Set down each entry exactly; omit images.

** Opening Provided records block **

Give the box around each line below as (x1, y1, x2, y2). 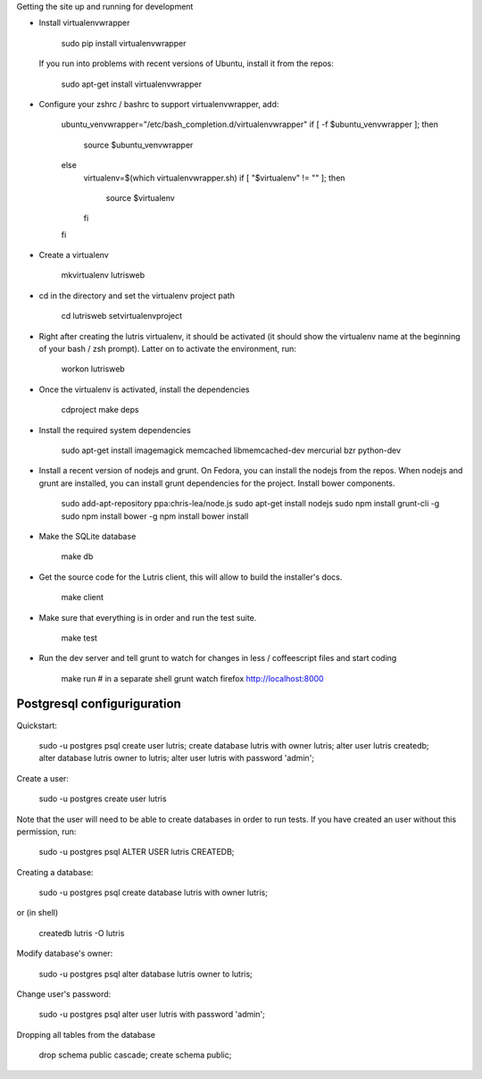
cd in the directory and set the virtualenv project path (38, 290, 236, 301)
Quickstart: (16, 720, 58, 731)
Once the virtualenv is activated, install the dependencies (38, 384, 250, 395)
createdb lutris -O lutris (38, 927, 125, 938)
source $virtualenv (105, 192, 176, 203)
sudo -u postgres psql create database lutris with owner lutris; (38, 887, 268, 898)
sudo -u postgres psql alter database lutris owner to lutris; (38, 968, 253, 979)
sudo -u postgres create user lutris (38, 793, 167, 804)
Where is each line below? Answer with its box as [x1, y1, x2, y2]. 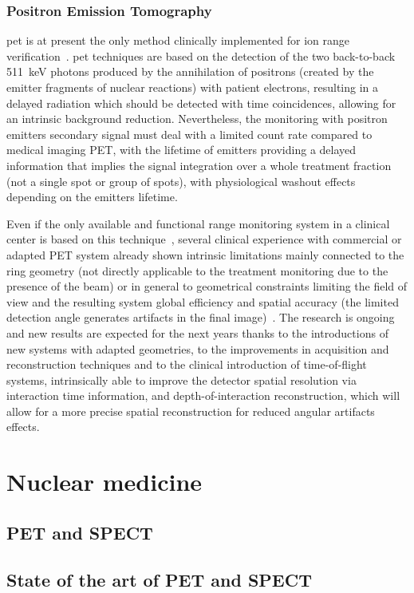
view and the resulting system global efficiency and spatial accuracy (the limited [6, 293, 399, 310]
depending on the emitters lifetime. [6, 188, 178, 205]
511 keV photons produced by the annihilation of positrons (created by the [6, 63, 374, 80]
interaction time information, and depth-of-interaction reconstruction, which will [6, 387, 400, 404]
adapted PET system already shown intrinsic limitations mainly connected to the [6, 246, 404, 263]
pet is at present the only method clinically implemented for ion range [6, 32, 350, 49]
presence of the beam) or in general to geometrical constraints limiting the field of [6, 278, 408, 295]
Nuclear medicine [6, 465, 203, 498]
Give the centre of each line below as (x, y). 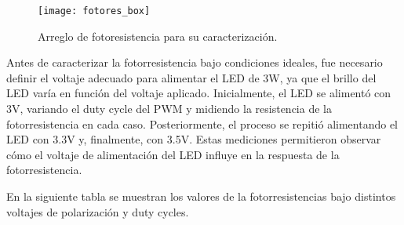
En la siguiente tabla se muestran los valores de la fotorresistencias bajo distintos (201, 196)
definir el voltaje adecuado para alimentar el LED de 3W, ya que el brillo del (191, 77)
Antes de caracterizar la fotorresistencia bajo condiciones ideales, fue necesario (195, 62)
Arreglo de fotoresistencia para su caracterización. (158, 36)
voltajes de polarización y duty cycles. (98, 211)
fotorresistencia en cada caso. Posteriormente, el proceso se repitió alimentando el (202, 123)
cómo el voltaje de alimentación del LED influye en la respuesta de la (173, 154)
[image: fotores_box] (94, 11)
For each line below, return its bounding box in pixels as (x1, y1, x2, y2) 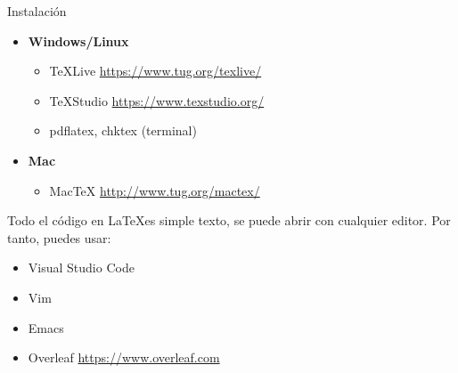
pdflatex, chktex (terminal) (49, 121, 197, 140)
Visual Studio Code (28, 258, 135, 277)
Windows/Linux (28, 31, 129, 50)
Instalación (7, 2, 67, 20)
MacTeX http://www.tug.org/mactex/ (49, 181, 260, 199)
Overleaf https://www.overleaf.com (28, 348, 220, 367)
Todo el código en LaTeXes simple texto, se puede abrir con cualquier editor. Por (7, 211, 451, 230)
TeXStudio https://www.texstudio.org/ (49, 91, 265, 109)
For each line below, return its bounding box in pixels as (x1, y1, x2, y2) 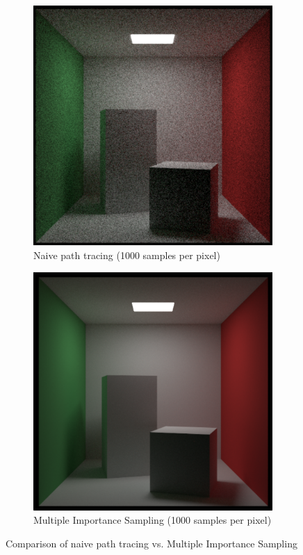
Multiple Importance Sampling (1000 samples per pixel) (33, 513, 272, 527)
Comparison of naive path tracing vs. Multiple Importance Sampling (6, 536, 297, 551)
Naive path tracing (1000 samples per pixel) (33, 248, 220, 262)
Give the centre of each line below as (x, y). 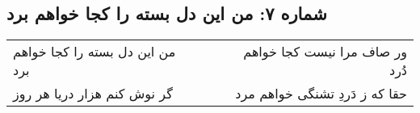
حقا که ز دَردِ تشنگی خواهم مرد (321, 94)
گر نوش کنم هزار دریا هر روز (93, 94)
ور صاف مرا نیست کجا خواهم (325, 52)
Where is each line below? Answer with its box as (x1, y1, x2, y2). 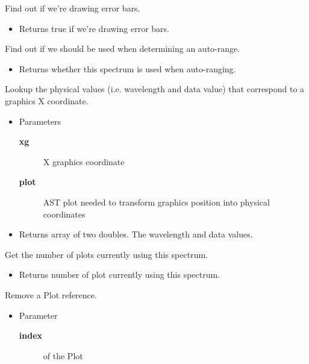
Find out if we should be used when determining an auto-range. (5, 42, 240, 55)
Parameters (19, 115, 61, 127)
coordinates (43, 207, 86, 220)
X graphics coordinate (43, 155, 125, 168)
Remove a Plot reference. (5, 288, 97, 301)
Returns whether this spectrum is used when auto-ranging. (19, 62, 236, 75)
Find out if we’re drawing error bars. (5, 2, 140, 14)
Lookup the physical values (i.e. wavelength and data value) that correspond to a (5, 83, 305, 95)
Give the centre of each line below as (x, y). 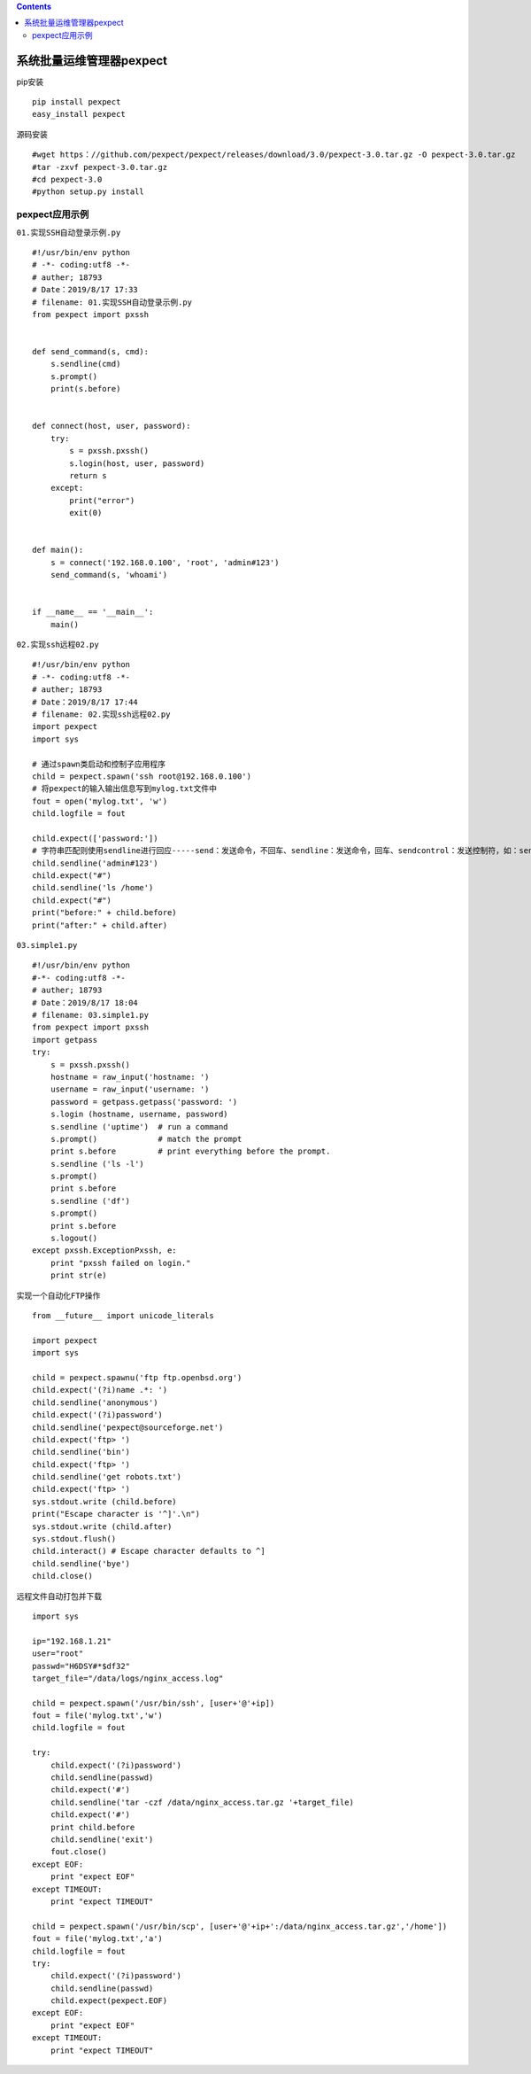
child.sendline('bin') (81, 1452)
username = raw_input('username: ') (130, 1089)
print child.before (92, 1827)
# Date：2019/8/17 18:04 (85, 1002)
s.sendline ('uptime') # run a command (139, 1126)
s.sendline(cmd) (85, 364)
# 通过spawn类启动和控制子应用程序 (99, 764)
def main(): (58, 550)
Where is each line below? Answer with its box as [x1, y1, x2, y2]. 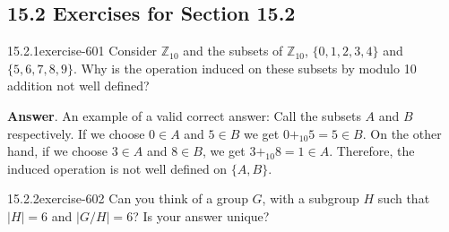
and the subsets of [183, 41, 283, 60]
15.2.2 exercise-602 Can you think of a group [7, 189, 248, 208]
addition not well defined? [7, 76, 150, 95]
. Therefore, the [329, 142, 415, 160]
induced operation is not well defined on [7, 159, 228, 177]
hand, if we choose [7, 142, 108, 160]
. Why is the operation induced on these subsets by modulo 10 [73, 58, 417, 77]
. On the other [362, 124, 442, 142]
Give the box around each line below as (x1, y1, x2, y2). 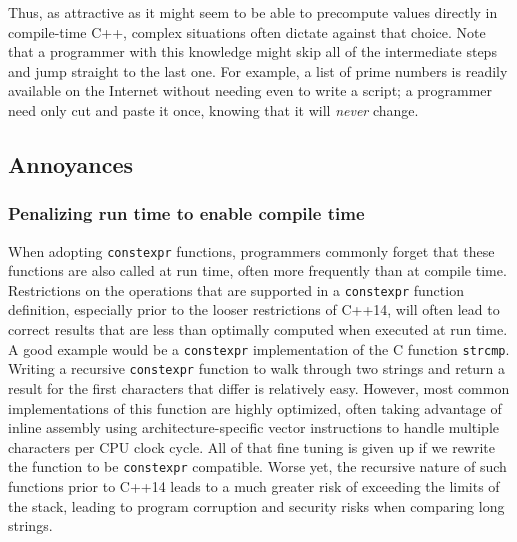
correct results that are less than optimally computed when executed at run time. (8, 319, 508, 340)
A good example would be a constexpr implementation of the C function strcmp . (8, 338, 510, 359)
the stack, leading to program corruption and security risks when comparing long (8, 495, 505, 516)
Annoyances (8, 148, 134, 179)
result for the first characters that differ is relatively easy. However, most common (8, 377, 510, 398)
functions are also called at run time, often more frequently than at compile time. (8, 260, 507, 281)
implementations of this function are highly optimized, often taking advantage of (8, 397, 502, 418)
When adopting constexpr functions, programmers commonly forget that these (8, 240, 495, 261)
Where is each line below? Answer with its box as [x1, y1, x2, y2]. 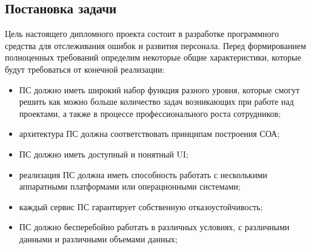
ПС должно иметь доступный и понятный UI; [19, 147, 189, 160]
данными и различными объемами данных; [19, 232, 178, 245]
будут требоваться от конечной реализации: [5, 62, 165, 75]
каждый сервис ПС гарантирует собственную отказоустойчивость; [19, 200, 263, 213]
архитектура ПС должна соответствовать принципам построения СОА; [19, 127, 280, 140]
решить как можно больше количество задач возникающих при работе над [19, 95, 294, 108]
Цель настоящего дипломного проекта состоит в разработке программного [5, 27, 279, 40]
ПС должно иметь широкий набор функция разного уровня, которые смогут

** Closing Provided records block **

--- Result of this exercise ---
Give the box around each line below as (x1, y1, x2, y2). 
cd in the directory and set the virtualenv project path (38, 290, 236, 301)
Quickstart: (16, 720, 58, 731)
Once the virtualenv is activated, install the dependencies (38, 384, 250, 395)
createdb lutris -O lutris (38, 927, 125, 938)
source $virtualenv (105, 192, 176, 203)
sudo -u postgres psql create database lutris with owner lutris; (38, 887, 268, 898)
sudo -u postgres psql alter database lutris owner to lutris; (38, 968, 253, 979)
sudo -u postgres create user lutris (38, 793, 167, 804)
Where is each line below? Answer with its box as [x1, y1, x2, y2]. 
view and the resulting system global efficiency and spatial accuracy (the limited [6, 293, 399, 310]
depending on the emitters lifetime. [6, 188, 178, 205]
511 keV photons produced by the annihilation of positrons (created by the [6, 63, 374, 80]
interaction time information, and depth-of-interaction reconstruction, which will [6, 387, 400, 404]
adapted PET system already shown intrinsic limitations mainly connected to the [6, 246, 404, 263]
pet is at present the only method clinically implemented for ion range [6, 32, 350, 49]
presence of the beam) or in general to geometrical constraints limiting the field of [6, 278, 408, 295]
Nuclear medicine [6, 465, 203, 498]
Give the centre of each line below as (x, y). 
En la siguiente tabla se muestran los valores de la fotorresistencias bajo distintos (201, 196)
definir el voltaje adecuado para alimentar el LED de 3W, ya que el brillo del (191, 77)
Antes de caracterizar la fotorresistencia bajo condiciones ideales, fue necesario (195, 62)
Arreglo de fotoresistencia para su caracterización. (158, 36)
voltajes de polarización y duty cycles. (98, 211)
fotorresistencia en cada caso. Posteriormente, el proceso se repitió alimentando el (202, 123)
cómo el voltaje de alimentación del LED influye en la respuesta de la (173, 154)
[image: fotores_box] (94, 11)
For each line below, return its bounding box in pixels as (x1, y1, x2, y2) 
pdflatex, chktex (terminal) (49, 121, 197, 140)
Visual Studio Code (28, 258, 135, 277)
Windows/Linux (28, 31, 129, 50)
Instalación (7, 2, 67, 20)
MacTeX http://www.tug.org/mactex/ (49, 181, 260, 199)
Overleaf https://www.overleaf.com (28, 348, 220, 367)
Todo el código en LaTeXes simple texto, se puede abrir con cualquier editor. Por (7, 211, 451, 230)
TeXStudio https://www.texstudio.org/ (49, 91, 265, 109)
For each line below, return its bounding box in pixels as (x1, y1, x2, y2) 
Multiple Importance Sampling (1000 samples per pixel) (33, 513, 272, 527)
Comparison of naive path tracing vs. Multiple Importance Sampling (6, 536, 297, 551)
Naive path tracing (1000 samples per pixel) (33, 248, 220, 262)
Give the centre of each line below as (x, y). 
حقا که ز دَردِ تشنگی خواهم مرد (321, 94)
گر نوش کنم هزار دریا هر روز (93, 94)
ور صاف مرا نیست کجا خواهم (325, 52)
Where is each line below? Answer with its box as (x1, y1, x2, y2). 
Find out if we should be used when determining an auto-range. (5, 42, 240, 55)
Parameters (19, 115, 61, 127)
coordinates (43, 207, 86, 220)
X graphics coordinate (43, 155, 125, 168)
Remove a Plot reference. (5, 288, 97, 301)
Returns whether this spectrum is used when auto-ranging. (19, 62, 236, 75)
Find out if we’re drawing error bars. (5, 2, 140, 14)
Lookup the physical values (i.e. wavelength and data value) that correspond to a (5, 83, 305, 95)
Give the centre of each line below as (x, y). 
child.sendline('bin') (81, 1452)
username = raw_input('username: ') (130, 1089)
print child.before (92, 1827)
# Date：2019/8/17 18:04 (85, 1002)
s.sendline ('uptime') # run a command (139, 1126)
s.sendline(cmd) (85, 364)
# 通过spawn类启动和控制子应用程序 (99, 764)
def main(): (58, 550)
Where is each line below? Answer with its box as [x1, y1, x2, y2]. 
and the subsets of [183, 41, 283, 60]
15.2.2 exercise-602 Can you think of a group [7, 189, 248, 208]
addition not well defined? [7, 76, 150, 95]
. Therefore, the [329, 142, 415, 160]
induced operation is not well defined on [7, 159, 228, 177]
hand, if we choose [7, 142, 108, 160]
. Why is the operation induced on these subsets by modulo 10 [73, 58, 417, 77]
. On the other [362, 124, 442, 142]
Give the box around each line below as (x1, y1, x2, y2). 
correct results that are less than optimally computed when executed at run time. (8, 319, 508, 340)
A good example would be a constexpr implementation of the C function strcmp . (8, 338, 510, 359)
the stack, leading to program corruption and security risks when comparing long (8, 495, 505, 516)
Annoyances (8, 148, 134, 179)
result for the first characters that differ is relatively easy. However, most common (8, 377, 510, 398)
functions are also called at run time, often more frequently than at compile time. (8, 260, 507, 281)
implementations of this function are highly optimized, often taking advantage of (8, 397, 502, 418)
When adopting constexpr functions, programmers commonly forget that these (8, 240, 495, 261)
Where is each line below? Answer with its box as [x1, y1, x2, y2]. 
ПС должно иметь доступный и понятный UI; [19, 147, 189, 160]
данными и различными объемами данных; [19, 232, 178, 245]
будут требоваться от конечной реализации: [5, 62, 165, 75]
каждый сервис ПС гарантирует собственную отказоустойчивость; [19, 200, 263, 213]
архитектура ПС должна соответствовать принципам построения СОА; [19, 127, 280, 140]
решить как можно больше количество задач возникающих при работе над [19, 95, 294, 108]
Цель настоящего дипломного проекта состоит в разработке программного [5, 27, 279, 40]
ПС должно иметь широкий набор функция разного уровня, которые смогут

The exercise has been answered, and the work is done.